Task goal:
Every line with the string "reinforcing" should be copied from the data.

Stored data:
◆ ◆ ◆ ◆
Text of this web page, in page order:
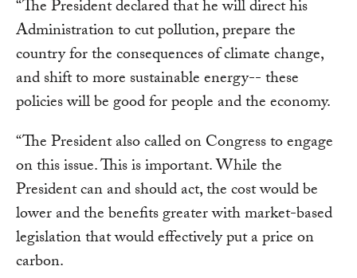
“The President declared that he will direct his
Administration to cut pollution, prepare the
country for the consequences of climate change,
and shift to more sustainable energy-- these
policies will be good for people and the economy.
“The President also called on Congress to engage
on this issue. This is important. While the
President can and should act, the cost would be
lower and the benefits greater with market-based
legislation that would effectively put a price on
carbon.
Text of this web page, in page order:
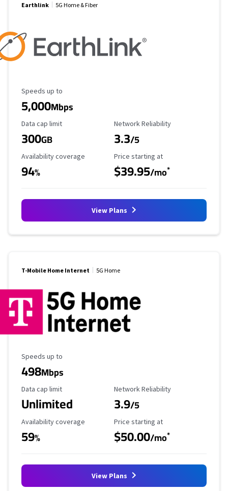
Earthlink 5G Home & Fiber
Maximum Speed
Speeds up to
5,000Mbps
Data Cap Limit
Data cap limit
300GB
Reliability Rating
Network Reliability
3.3/5
Availability Coverage
Availability coverage
94%
Starting Price
Price starting at
$39.95/mo*
View Plans
T-Mobile Home Internet 5G Home
Maximum Speed
Speeds up to
498Mbps
Data Cap Limit
Data cap limit
Unlimited
Reliability Rating
Network Reliability
3.9/5
Availability Coverage
Availability coverage
59%
Starting Price
Price starting at
$50.00/mo*
View Plans
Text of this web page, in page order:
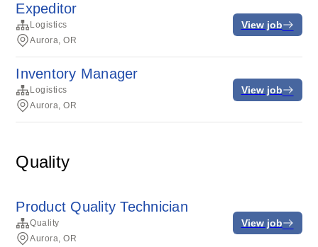
Expeditor
Logistics
Aurora, OR
View job
Inventory Manager
Logistics
Aurora, OR
View job
Quality
Product Quality Technician
Quality
Aurora, OR
View job
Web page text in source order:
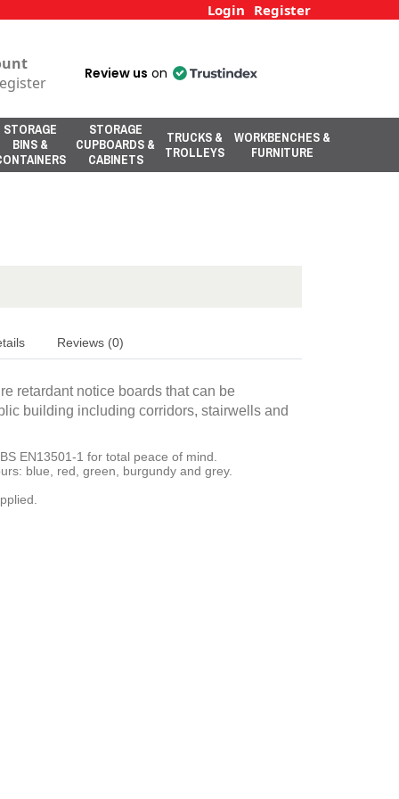
Login Register
Review us on
STORAGE
BINS &
STORAGE
CUPBOARDS &
CABINETS
TRUCKS &
TROLLEYS
WORKBENCHES &
FURNITURE
Reviews (0)
retardant notice boards that can be
building including corridors, stairwells and
EN13501-1 for total peace of mind.
blue, red, green, burgundy and grey.
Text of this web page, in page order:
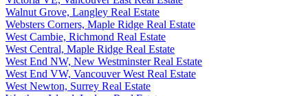
Walnut Grove, Langley Real Estate
Websters Corners, Maple Ridge Real Estate
West Cambie, Richmond Real Estate
West Central, Maple Ridge Real Estate
West End NW, New Westminster Real Estate
West End VW, Vancouver West Real Estate
West Newton, Surrey Real Estate
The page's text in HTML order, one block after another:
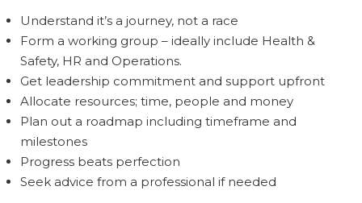
Understand it’s a journey, not a race
Form a working group – ideally include Health &
Safety, HR and Operations.
Get leadership commitment and support upfront
Allocate resources; time, people and money
Plan out a roadmap including timeframe and
milestones
Progress beats perfection
Seek advice from a professional if needed
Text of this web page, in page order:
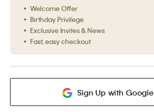
Welcome Offer
Birthday Privilege
Exclusive Invites & News
Fast, easy checkout
Sign Up with Google
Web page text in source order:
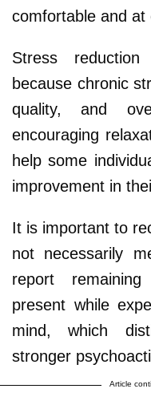
comfortable and at
Stress
because chronic
quality, and
encouraging
help some
improvement in
It is important to
not necessarily
report
present while
mind, which
stronger
Article
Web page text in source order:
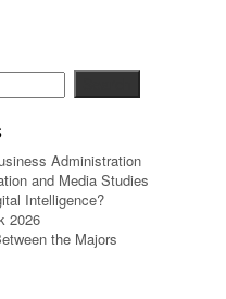
Administration
and Media Studies
Intelligence?
2026
the Majors
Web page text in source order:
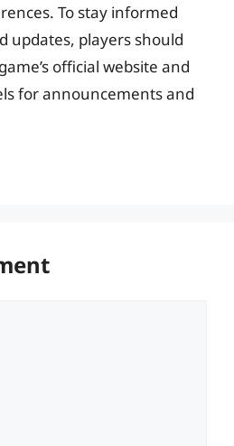
To stay informed
updates, players should
official website and
for announcements and
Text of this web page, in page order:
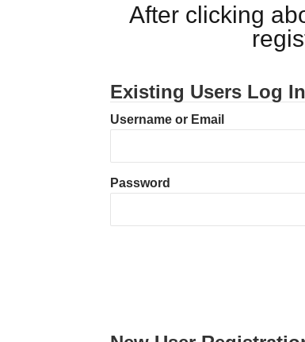
After clicking
Existing Users Log In
Username or Email
Password
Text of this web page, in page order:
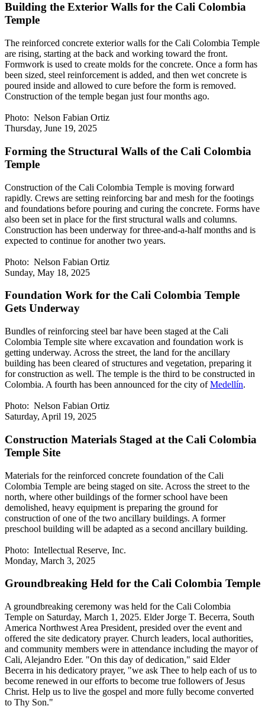
Building the Exterior Walls for the Cali Colombia
Temple
The reinforced concrete exterior walls for the Cali Colombia Temple
are rising, starting at the back and working toward the front.
Formwork is used to create molds for the concrete. Once a form has
been sized, steel reinforcement is added, and then wet concrete is
poured inside and allowed to cure before the form is removed.
Construction of the temple began just four months ago.
Photo: Nelson Fabian Ortiz
Thursday, June 19, 2025
Forming the Structural Walls of the Cali Colombia
Temple
Construction of the Cali Colombia Temple is moving forward
rapidly. Crews are setting reinforcing bar and mesh for the footings
and foundations before pouring and curing the concrete. Forms have
also been set in place for the first structural walls and columns.
Construction has been underway for three-and-a-half months and is
expected to continue for another two years.
Photo: Nelson Fabian Ortiz
Sunday, May 18, 2025
Foundation Work for the Cali Colombia Temple
Gets Underway
Bundles of reinforcing steel bar have been staged at the Cali
Colombia Temple site where excavation and foundation work is
getting underway. Across the street, the land for the ancillary
building has been cleared of structures and vegetation, preparing it
for construction as well. The temple is the third to be constructed in
Colombia. A fourth has been announced for the city ofMedellín.
Photo: Nelson Fabian Ortiz
Saturday, April 19, 2025
Construction Materials Staged at the Cali Colombia
Temple Site
Materials for the reinforced concrete foundation of the Cali
Colombia Temple are being staged on site. Across the street to the
north, where other buildings of the former school have been
demolished, heavy equipment is preparing the ground for
construction of one of the two ancillary buildings. A former
preschool building will be adapted as a second ancillary building.
Photo: Intellectual Reserve, Inc.
Monday, March 3, 2025
Groundbreaking Held for the Cali Colombia Temple
A groundbreaking ceremony was held for the Cali Colombia
Temple on Saturday, March 1, 2025. Elder Jorge T. Becerra, South
America Northwest Area President, presided over the event and
offered the site dedicatory prayer. Church leaders, local authorities,
and community members were in attendance including the mayor of
Cali, Alejandro Eder. "On this day of dedication," said Elder
Becerra in his dedicatory prayer, "we ask Thee to help each of us to
become renewed in our efforts to become true followers of Jesus
Christ. Help us to live the gospel and more fully become converted
to Thy Son."
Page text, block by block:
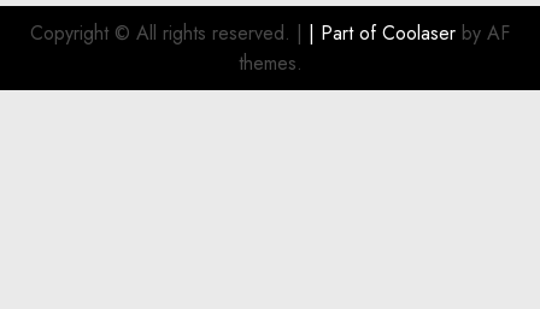
Copyright © All rights reserved. | | Part ofCoolaser by AF
themes.
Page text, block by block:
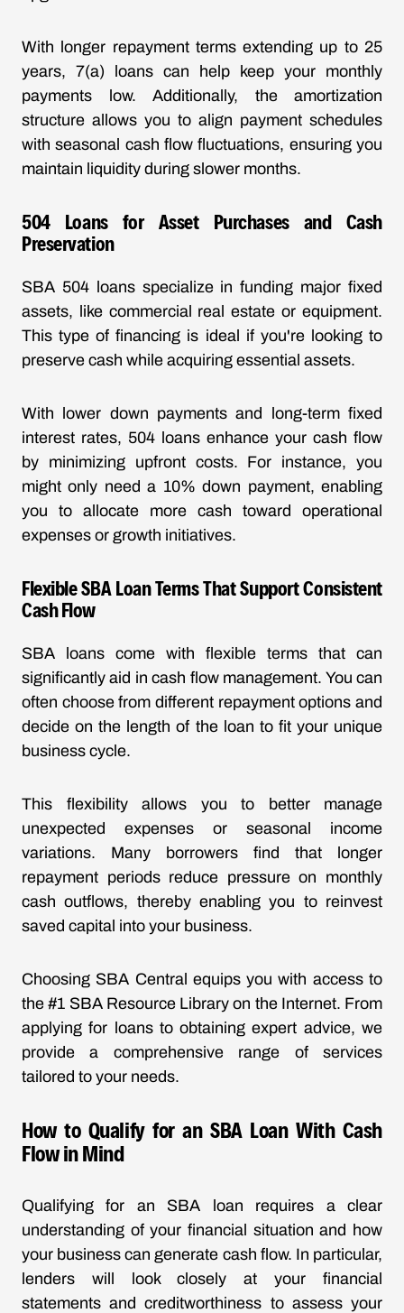
With longer repayment termsextending up to 25
years, 7(a) loans can help keep your monthly
payments low. Additionally, the amortization
structure allows you to align payment schedules
with seasonal cash flow fluctuations, ensuring you
maintain liquidity during slower months.
504 Loans for Asset Purchases and Cash
Preservation
SBA 504 loans specialize in funding major fixed
assets, like commercial real estate or equipment.
This type of financing is ideal if you're looking to
preserve cash while acquiring essential assets.
With lower down payments and long-term fixed
interest rates, 504 loans enhance your cash flow
by minimizing upfront costs. For instance, you
might only need a 10% down payment, enabling
you to allocate more cash toward operational
expenses or growth initiatives.
Flexible SBA Loan Terms That Support Consistent
Cash Flow
SBA loans come with flexible terms that can
significantly aid in cash flow management. You can
often choose from different repayment options and
decide on the length of the loan to fit your unique
business cycle.
This flexibility allows you to better manage
unexpected expenses or seasonal income
variations. Many borrowers find that longer
repayment periods reduce pressure on monthly
cash outflows, thereby enabling you to reinvest
saved capital into your business.
Choosing SBA Central equips you with access to
the #1 SBA Resource Library on the Internet. From
applying for loans to obtaining expert advice, we
provide a comprehensive range of services
tailored to your needs.
How to Qualify for an SBA Loan With Cash
Flow in Mind
Qualifying for an SBA loan requires a clear
understanding of your financial situation and how
your business can generate cash flow. In particular,
lenders will look closely at your financial
statements and creditworthiness to assess your
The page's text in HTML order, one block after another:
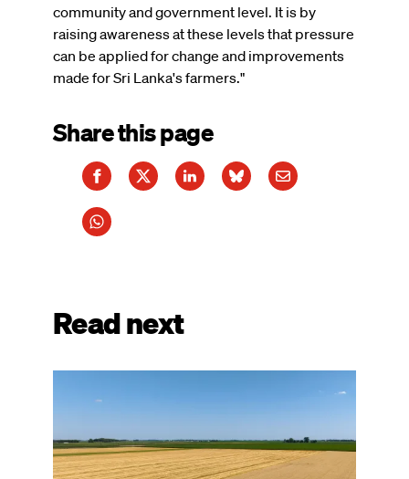
community and government level. It is by
raising awareness at these levels that pressure
can be applied for change and improvements
made for Sri Lanka's farmers."
Share this page
Read next
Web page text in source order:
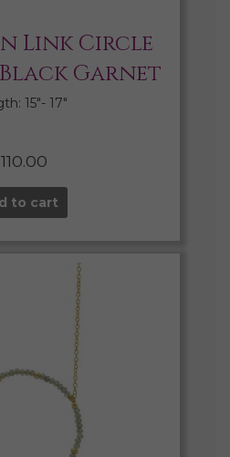
Link Circle
Garnet
15″- 17″
110.00
to cart
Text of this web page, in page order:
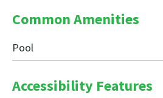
◆ ◆ ◆ ◆
Response:
rapidly. Crews are setting reinforcing bar and mesh for the footings
Bundles of reinforcing steel bar have been staged at the Cali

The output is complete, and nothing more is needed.